5.15.5. HTML formatting
If your data contains HTML tags, which you want to apply for formatting rather than display as text, in the Text tab of the column properties tick the Allow HTML Formatting property.
5.15.6. Custom groups
Go to the Text tab of the column properties and indicate a Group Text to create a custom group with the provided header.
Add the same Group Text to other columns to group them together.
Scroll down to the Group Header Style section to customize the text in the group header.
Go to the Look tab of the column properties to customize the look of the group header.
When you hover over a table cell in View mode, a tooltip appears which shows the hierarchy and measure values associated with that cell/data point.

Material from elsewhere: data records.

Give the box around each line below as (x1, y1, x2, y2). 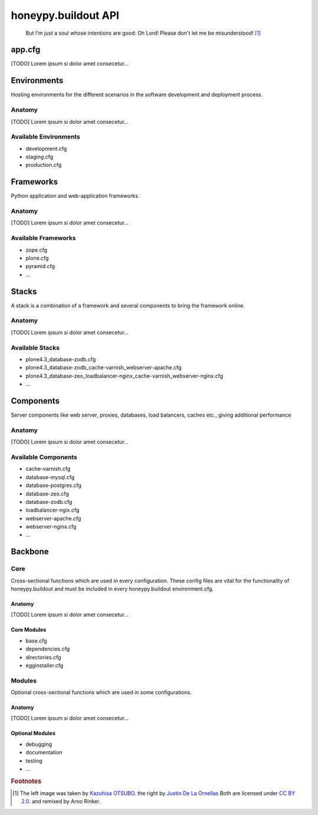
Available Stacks (11, 344, 60, 352)
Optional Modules (11, 730, 56, 737)
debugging (25, 740, 52, 748)
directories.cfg (25, 654, 61, 661)
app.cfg (11, 45, 41, 55)
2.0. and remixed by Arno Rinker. (21, 798, 101, 805)
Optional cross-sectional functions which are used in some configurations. (11, 689, 192, 696)
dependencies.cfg (25, 645, 70, 652)

You can customize the text of this tooltip as follows.
Go to the Text tab of the column properties to see the Tooltip property, which contains regular text and placeholders or keywords for inserting measure and hierarchy values.
5.16. Total rows
To change the appearance of rows containing totals, go to the Look section of the table properties and use the following links:
- Total Row Style (Headers) - change the appearance of the row header cells in rows containing the grand total and subtotals.
- Total Row Style (Rows) - change the appearance of column cells in rows containing the grand total and subtotals.
- Grand Total Row Style - change the appearance of the whole row containing the grand total. These properties take precedence over any setting in the above two links.
5.16.1. Freeze total rows
Use the Freeze Total Rows property from the Main properties section to display the grand total and subtotals at the edge of the table, even when scrolled out of view.
5.16.2. Show totals at bottom
By default, a table displays totals at the top. Use Show Totals At Bottom property from the Main properties section to display the totals at the bottom instead.